Transformation_of_Pseudomonas_fluorescens_SBW25_by_Electroporation
Rosemarie Wilton
Abstract
This protocol describes a quick and simple method for transformation of Pseudomonas fluorescens SBW25 by electroporation. The method has also been used successfully with P. fluorescens strains Pf0-1, Pf-5, WH6 and CHA0. Note that CHA0 is difficult to transform and may require higher plasmid and plating amounts.
This method is based on the following publication:
Wang et al. (2010) Quick and efficient method for genetic transformation of biopolymer-producing bacteria.
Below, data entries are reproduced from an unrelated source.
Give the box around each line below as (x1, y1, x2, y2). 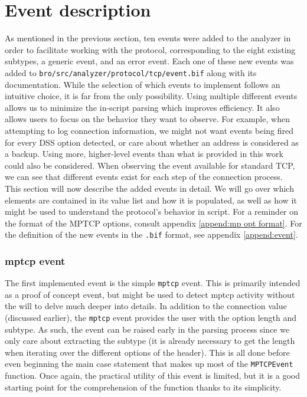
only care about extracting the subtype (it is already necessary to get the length (5, 334, 295, 347)
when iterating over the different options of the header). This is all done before (5, 346, 290, 358)
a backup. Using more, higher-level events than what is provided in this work (5, 147, 283, 160)
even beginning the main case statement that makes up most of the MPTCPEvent (5, 357, 293, 370)
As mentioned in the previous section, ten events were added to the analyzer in (5, 32, 291, 44)
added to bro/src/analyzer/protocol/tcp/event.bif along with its (5, 66, 257, 78)
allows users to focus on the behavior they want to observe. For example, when (5, 113, 290, 125)
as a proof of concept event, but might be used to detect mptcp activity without (5, 288, 295, 300)
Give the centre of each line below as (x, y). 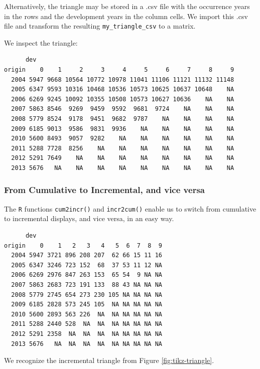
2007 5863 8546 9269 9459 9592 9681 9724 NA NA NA (123, 109)
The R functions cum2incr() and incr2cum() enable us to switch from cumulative (130, 208)
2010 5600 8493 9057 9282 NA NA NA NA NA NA (123, 139)
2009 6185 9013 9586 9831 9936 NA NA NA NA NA (123, 129)
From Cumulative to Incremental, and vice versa (104, 190)
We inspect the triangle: (41, 42)
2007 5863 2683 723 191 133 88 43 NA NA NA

J Chem Technol Biotechnol; 85: 775–778.
Steps
Preparation of electrocompetent cells
Using the small (1 µl) end of a sterile Combi Loop, generously streak P. fluorescens SBW25 from a glycerol stock onto LB agar plates and incubate overnight at 30°C
- Aim to streak out cells so that nearly confluent growth is obtained (i.e. NOT single, isolated colonies).
- Prepare one streak plate for each transformation that you plan to do.
- Use antibiotic-free LB agar plates for WT cells
For each plate, use the large (10 µl) end of a sterile Combi Loop to gently scrape the cells from the plate and transfer to a sterile, 2.0 mL microcentrifuge tube containing 1 mL sterile 15% glycerol.
- Cells can be picked up efficiently by starting at the top of the plate and running the loop back and forth over the surface.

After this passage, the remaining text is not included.